I shouted in dismay as a large, bleating form charged out of the forest.
This sheep had transformed from its former, peaceful form. Blood and shadows matted the swirls of its gray wool, markers of the corruption of its spirit. Most disturbingly, the sheep-mournling had abandoned its previous habit of walking on all fours.
As it pelted out of the forest, it did so atop its back legs, wobbling in its balance and waving its forelegs in front of itself like clubs.
“Gah!” It was the most frightening mournling I’d ever seen or heard of, and it had already killed two, the boy and the wolf.
“What’s it doing with its legs?” Alfonse cried.
The creature sprinted toward us, its mouth gaping impossibly wide. Its forelegs twirled about in front of its puffy body, blunt instruments that it would use to strike at those still in possession of living spirits.
Those like me and Alfonse.
I yanked my bow from off my shoulders and tugged an arrow free from the quiver at my back. I took aim beneath the head-sized opening of its jaw and the blurred circles of its legs.

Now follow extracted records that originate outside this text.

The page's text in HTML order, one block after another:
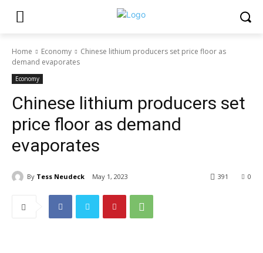
Home Economy
Chinese lithium producers set price floor as
demand evaporates
Economy
Chinese lithium producers set
price floor as demand
evaporates
By Tess Neudeck May 1, 2023 0
391
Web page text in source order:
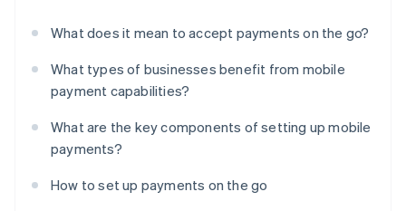
What does it mean to accept payments on the go?
What types of businesses benefit from mobile
payment capabilities?
What are the key components of setting up mobile
payments?
How to set up payments on the go
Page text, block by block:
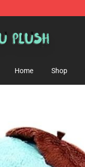
Home Shop
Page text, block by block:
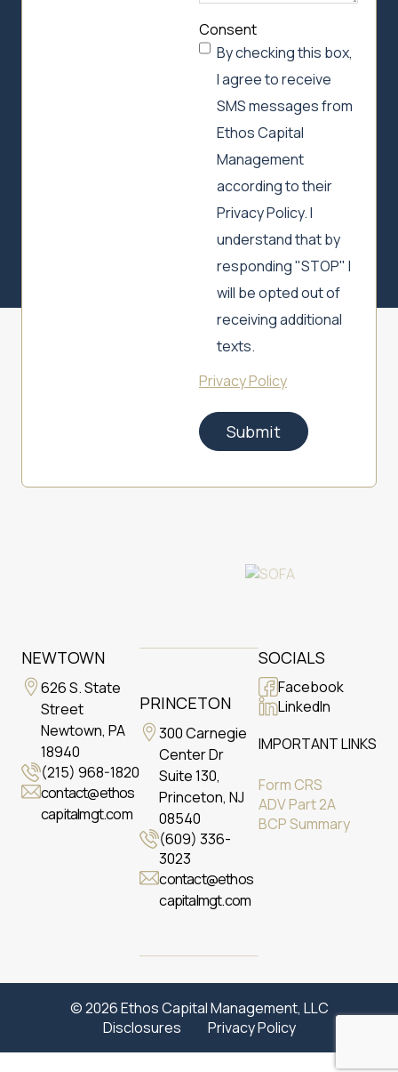
Consent
By checking this box,
I agree to receive
SMS messages from
Ethos Capital
Management
according to their
Privacy Policy. I
understand that by
responding "STOP" I
will be opted out of
receiving additional
texts.
Privacy Policy
Submit
NEWTOWN
626 S. State
Street
Newtown, PA
18940
(215) 968-1820
contact@ethos
capitalmgt.com
PRINCETON
300 Carnegie
Center Dr
Suite 130,
Princeton, NJ
08540
(609) 336-
3023
contact@ethos
capitalmgt.com
SOCIALS
Facebook
LinkedIn
IMPORTANT LINKS
Form CRS
ADV Part 2A
BCP Summary
© 2026 Ethos Capital Management, LLC
Disclosures
Privacy Policy
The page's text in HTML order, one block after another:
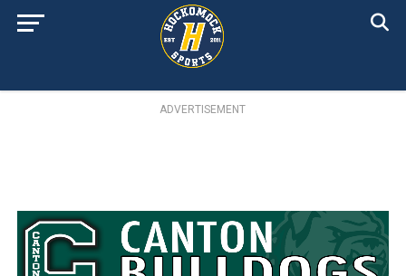
ADVERTISEMENT
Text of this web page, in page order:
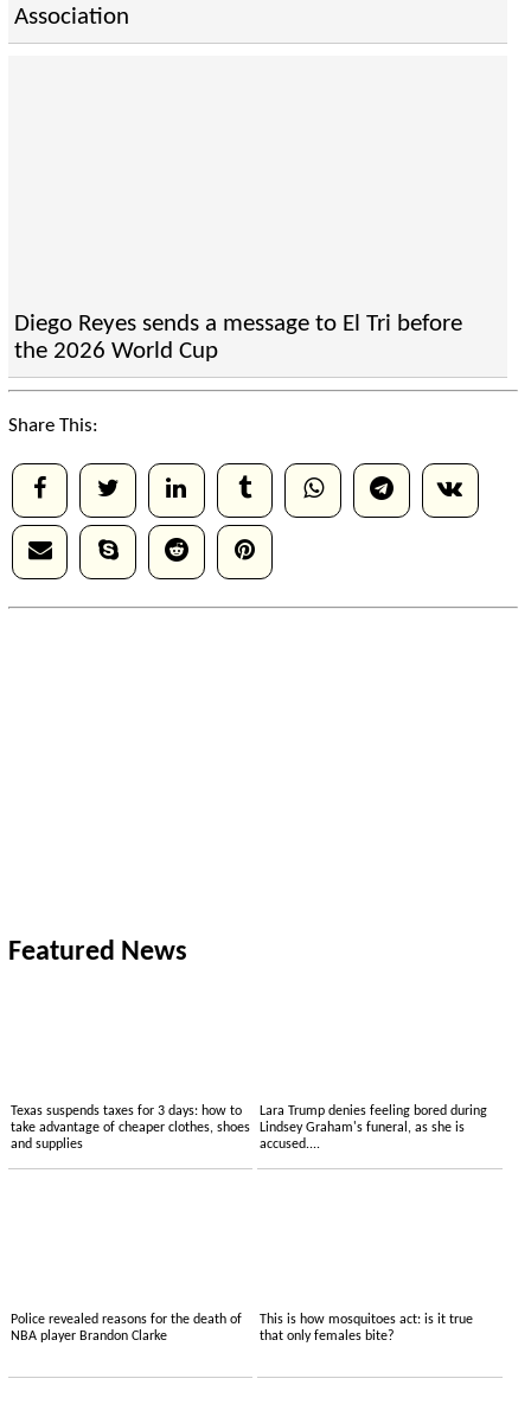
Association
Diego Reyes sends a message to El Tri before
the 2026 World Cup
Share This:
Featured News
Texas suspends taxes for 3 days: how to
take advantage of cheaper clothes, shoes
and supplies
Lara Trump denies feeling bored during
Lindsey Graham's funeral, as she is
accused....
Police revealed reasons for the death of
NBA player Brandon Clarke
This is how mosquitoes act: is it true
that only females bite?
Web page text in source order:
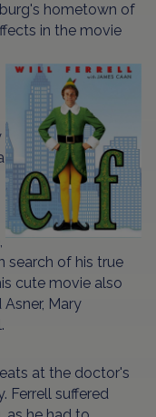
hometown of
in the movie
search of his true
cute movie also
Mary
at the doctor's
Ferrell suffered
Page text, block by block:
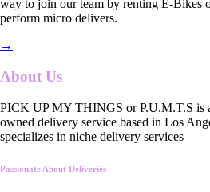
way to join our team by renting E-Bikes
perform micro delivers.
→
About Us
PICK UP MY THINGS or P.U.M.T.S is
owned delivery service based in Los
specializes in niche delivery services
Passionate About Deliveries
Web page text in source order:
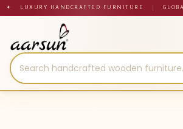
Skip✦ LUXURY HANDCRAFTED FURNITURE
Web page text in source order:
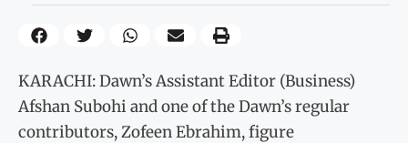
KARACHI: Dawn’s Assistant Editor (Business)
Afshan Subohi and one of the Dawn’s regular
contributors, Zofeen Ebrahim, figure
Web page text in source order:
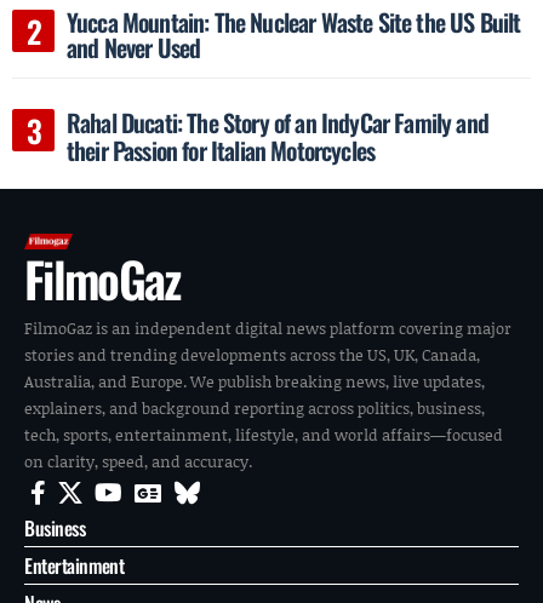
Yucca Mountain: The Nuclear Waste Site the US Built
and Never Used
Rahal Ducati: The Story of an IndyCar Family and
their Passion for Italian Motorcycles
FilmoGaz
FilmoGaz is an independent digital news platform covering major
stories and trending developments across the US, UK, Canada,
Australia, and Europe. We publish breaking news, live updates,
explainers, and background reporting across politics, business,
tech, sports, entertainment, lifestyle, and world affairs—focused
on clarity, speed, and accuracy.
Business
Entertainment
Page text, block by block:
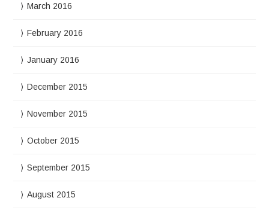
March 2016
February 2016
January 2016
December 2015
November 2015
October 2015
September 2015
August 2015
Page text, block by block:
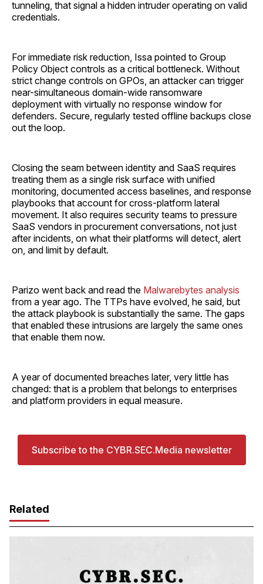
tunneling, that signal a hidden intruder operating on valid
credentials.
For immediate risk reduction, Issa pointed to Group
Policy Object controls as a critical bottleneck. Without
strict change controls on GPOs, an attacker can trigger
near-simultaneous domain-wide ransomware
deployment with virtually no response window for
defenders. Secure, regularly tested offline backups close
out the loop.
Closing the seam between identity and SaaS requires
treating them as a single risk surface with unified
monitoring, documented access baselines, and response
playbooks that account for cross-platform lateral
movement. It also requires security teams to pressure
SaaS vendors in procurement conversations, not just
after incidents, on what their platforms will detect, alert
on, and limit by default.
Parizo went back and read the Malwarebytes analysis
from a year ago. The TTPs have evolved, he said, but
the attack playbook is substantially the same. The gaps
that enabled these intrusions are largely the same ones
that enable them now.
A year of documented breaches later, very little has
changed: that is a problem that belongs to enterprises
and platform providers in equal measure.
Subscribe to the CYBR.SEC.Media newsletter
Related
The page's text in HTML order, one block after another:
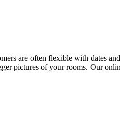
are often flexible with dates
pictures of your rooms. Our
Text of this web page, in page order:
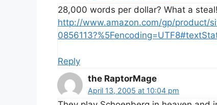
28,000 words per dollar? What a steal!
http://www.amazon.com/gp/product/
Reply
the RaptorMage
April 13, 2005 at 10:04 pm
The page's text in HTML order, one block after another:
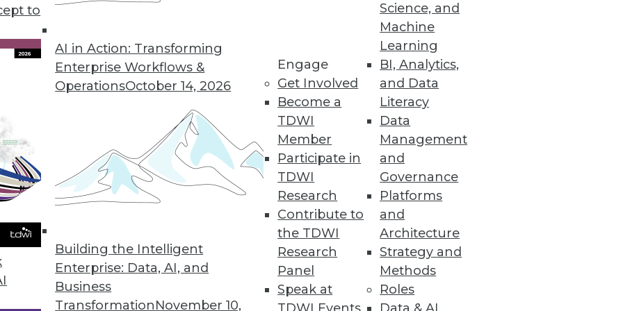
to
AI in Action: Transforming
Enterprise Workflows &
OperationsOctober 14, 2026
Building the Intelligent
Enterprise: Data, AI, and
Business
TransformationNovember 10,
Engage
Get Involved
Become a
TDWI
Member
Participate in
TDWI
Research
Contribute to
the TDWI
Research
Panel
Speak at
Science, and
Machine
Learning
BI, Analytics,
and Data
Literacy
Data
Management
and
Governance
Platforms
and
Architecture
Strategy and
Methods
Roles
of Embedded Analytics Report
grows more than traditional, non-embedded business intelligence tools.
Updates
deploy, and manage highly strategic search and analytic applications.
BI on the Go
search to access data.
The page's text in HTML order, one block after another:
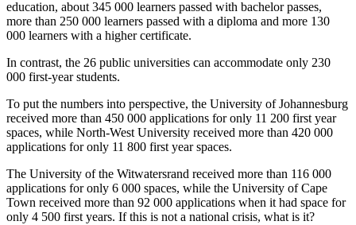
education, about 345 000 learners passed with bachelor passes,
more than 250 000 learners passed with a diploma and more 130
000 learners with a higher certificate.
In contrast, the 26 public universities can accommodate only 230
000 first-year students.
To put the numbers into perspective, the University of Johannesburg
received more than 450 000 applications for only 11 200 first year
spaces, while North-West University received more than 420 000
applications for only 11 800 first year spaces.
The University of the Witwatersrand received more than 116 000
applications for only 6 000 spaces, while the University of Cape
Town received more than 92 000 applications when it had space for
only 4 500 first years. If this is not a national crisis, what is it?
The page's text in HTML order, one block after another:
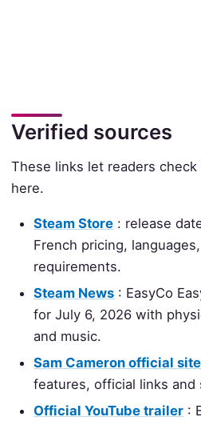
Verified sources
These links let readers
here.
Steam Store : release
French pricing,
requirements.
Steam News : EasyCo
for July 6, 2026 with
and music.
Sam Cameron official site
features, official links and
Official YouTube trailer :
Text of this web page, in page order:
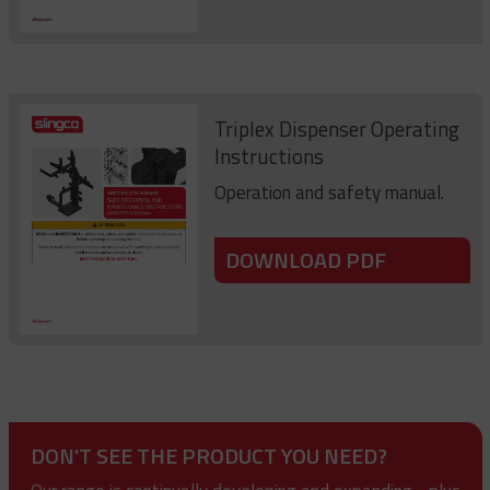
Triplex Dispenser Operating
Instructions
Operation and safety manual.
DOWNLOAD PDF
DON'T SEE THE PRODUCT YOU NEED?
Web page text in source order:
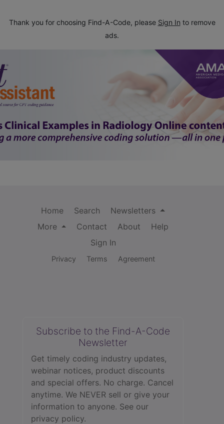
Thank you for choosing Find-A-Code, please Sign In to remove
ads.
Home Search
Newsletters
More
Contact About
Help
Sign In
Privacy Terms Agreement
Subscribe to the Find-A-Code
Newsletter
Get timely coding industry updates,
webinar notices, product discounts
and special offers. No charge. Cancel
anytime. We NEVER sell or give your
information to anyone. See our
privacy policy.

My arrow just managed to slip past its hooves and sank with a whispered sliiiccc-thunk into the sheep-mournling’s neck.
It baa-ed in rage and tilted its head to the side, clacking its blunted teeth together like a revived skeleton in a necromancer romance.
“By the light!” Alfonse cried, swingling wildly with his staff and forcing me to duck out of the way, right into the path of the mournling.
I screamed as the creature lunged forward, throwing its forelegs back behind itself to stretch the length of its neck and flat teeth. Just in time, I threw my arm up to shield my face.
It bit down upon my arm.
“Aaahh!” I screamed.
It ground its jaw back and forth on my arm, its sticky, acidic gums gnawing their way forward.
I raised my free hand to hover just over the mournling’s face and cast the shadow spell that I’d used to strike the Hume earlier.
The mournling-sheep shrieked, flailing its arms up and nearly striking me in the side as it released my arm and reared back.
It fell onto the ground, writhing, and the shadows of my spell caught as twisting vines around the mournling’s shadow-corruption before pulling them into the earth.
With a deep, heavy sigh, the animating spirits left the sheep’s body, and it laid still.
I bent at the waist, propping my uninjured arm on my knee and tried to catch my breath. I paid no heed to Bansaerin’s voice in my head about contracting my lungs. If I looked up at the formerly possessed sheep or at my own bruised arm, I would be sick.
“Easy there,” Alfonse urged, seeing me sway. He tugged in my shoulder, forcing me upright and angled me against one of the trees, facing away from the mournling’s corpse. Orvald’s blue, glowing form had begun to investigate it, tilting his head first one way and then the other.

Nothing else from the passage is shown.